Although FHA Single Family Mortgage Loan Sale #2 was very successful, a number of issues were raised during and following the sale, in post-sale discussions with bidders, that should be addressed. Listed below are a number of comments, issues and lessons learned that should be considered as FHA begins preparing for FHA Single Family Mortgage Loan Sale #3.
There were, however, some areas that could be improved:
In SF#2 the winning bidder did flip a small portion of the loans with the consent of counsel. FHA took the position that as long as the winning bidder's counsel held this opinion it was not within FHA's role to question this decision, i.e., the purchaser signed the qualification statement and their counsel advised them that selling to qualified investors was not a "distribution within the meaning of the Securities Act of 1933." For the purposes of future sale, and simply to be cautious, FHA should verify this position.
( Optimization and Small Bidders. One of the issues that was raised with every bidder during the investor phone calls was whether or not they would bid next time. While the overwhelming majority of bidders stated they would bid again, a few indicated that they felt that optimization as currently constructed benefited the large bidders and that unless something was changed they may not be back. While it should be remembered that optimization maximizes proceeds, and normally those that try to tilt bid procedures in their favor or reduce competition generally are not the most aggressive bidders, anything that may retard the effort to create a retail market should be addressed.
Two small bidders stated that they believed that large bidders are able to use the spread make on performing loans to increase the price they pay on non-performing loans (which is what the small bidders were generally interested in). FHA's only concern should be that as many bidders as possible bid so that all bidders will price aggressively, which is what optimization is designed to do. However, if there is a perception that large bidders are unduly benefited by optimization as opposed to their natural advantages, i.e., lower cost of funds, and economies of scale, to the extent that some bidders drop out and competition slackens, the prices submitted by the remaining bidders could drop. Hence, there is a desire on the part of some bidders to further level the playing field, and to the extent that this can be done without eliminating the participation of large bidders FHA should make changes to the current optimization construction.
Several options were suggested, all of which need to be addressed in detail with the financial advisor for SF#3:
1. Create a small investor program. This will likely depress bid prices. Although you cannot keep the large bidders from participating (as lenders or money sources), you will eliminate some, and any decrease in competition by definition should depress prices.
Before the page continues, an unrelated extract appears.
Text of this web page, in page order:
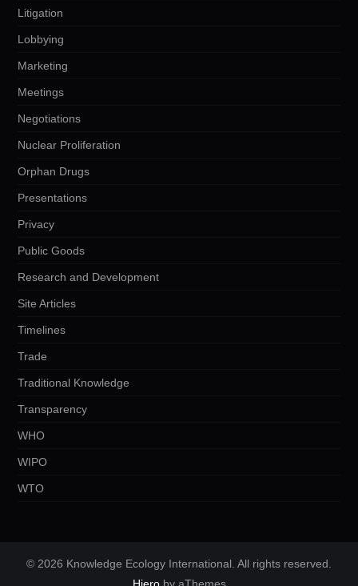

2. Bid on each block separately either open outcry or sealed bid. This also will likely depress prices since most, if not all, of the large bidders will not participate. In addition, several small and mid-sized bidders indicated that it would be very costly to underwrite every single mortgage loan block.
3. Bid on each block separately but allow large bidders to place a floor on the number of blocks they will accept. This is potentially a solution, but Bell Labs has previously indicated that depending on the number of bids and bidders and floor amounts, their is a much higher probability that loans could remain unsold, i.e., too much overlap combined with different floors.
4. Only allow bids to include blocks within a single performance category. The idea is to use the existing five categories of loans (A - E), or create three large categories based on appropriate definitions to result is similar sized categories (about 200 blocks each with about $200 million in UPB), i.e., (a) basically performing, (b) totally nonperforming, and (c) stuff in between. Pool bids could only contain blocks from one category. Several small bidders stated they would much prefer this approach, and since the large bidders could still be assured of winning large blocks they should not oppose this structure.
Continue to provide for direct assignment and endorsement from FHA only to the bidding entity, and not to individual members of a bidding entity. During SF#2 a bidding entity requested that FHA execute powers of attorneys to individual members of a bidding entity, rather than just to the bidding entity as provided by the loan sale agreement, so that the individual members could execute assignments of mortgages and endorsements of notes directly to themselves rather than having to go through a two step process from FHA to the bidding entity then again to the members of bidding entity. FHA allowed this in a supplement under the theory that in this specific instance market competition would not be compromised.
During the market feedback process, one bidder requested that FHA specifically provide in the loan sale agreement for direct closing, or assignment and endorsement to individual members of a bidding entity. To allow this would be to invite the market to actively collude. That is, if no limits were placed on the number of bidders that FHA would close with or help assign and endorse notes to, in theory the entire market could divide up the loans and decide what they want to bid. Hence, a limit would have to be established. However, once you establish a limit you are favoring large bidders over small bidders to a substantial degree. That is, to the extent that several large bidders form a bidding entity, it takes less of them to achieve economies of scale than a group of small bidders. Hence, it is recommended the loan sale agreement not be changed, and this issue dealt with on a request by request basis.